═══ TASK MATERIAL ═══

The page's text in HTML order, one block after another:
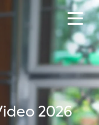
2026
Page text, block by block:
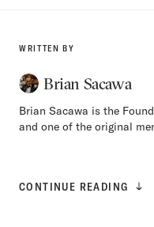
WRITTEN BY
Brian Sacawa
Brian Sacawa is the
and one of the original
CONTINUE READING
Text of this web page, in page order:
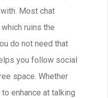
Most chat
ruins the
do not need that
you follow social
space. Whether
enhance at talking
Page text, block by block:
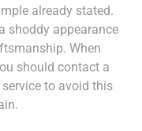
already stated.
shoddy appearance
When
should contact a
to avoid this
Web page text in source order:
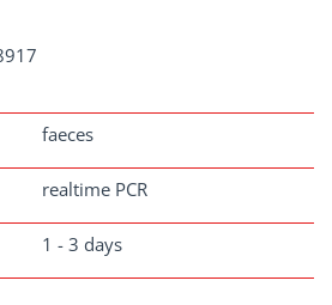
faeces
realtime PCR
1 - 3 days
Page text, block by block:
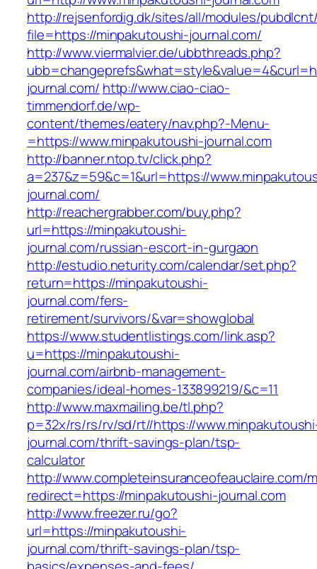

═══

Repeat the entries above exactly and skip the images.

EXERCISE RESULT:
The page's text in HTML order, one block after another:
2026
Page text, block by block:
WRITTEN BY
Brian Sacawa
Brian Sacawa is the
and one of the original
CONTINUE READING
Text of this web page, in page order:
Most chat
ruins the
do not need that
you follow social
space. Whether
enhance at talking
Page text, block by block:
already stated.
shoddy appearance
When
should contact a
to avoid this
Web page text in source order:
faeces
realtime PCR
1 - 3 days
Page text, block by block:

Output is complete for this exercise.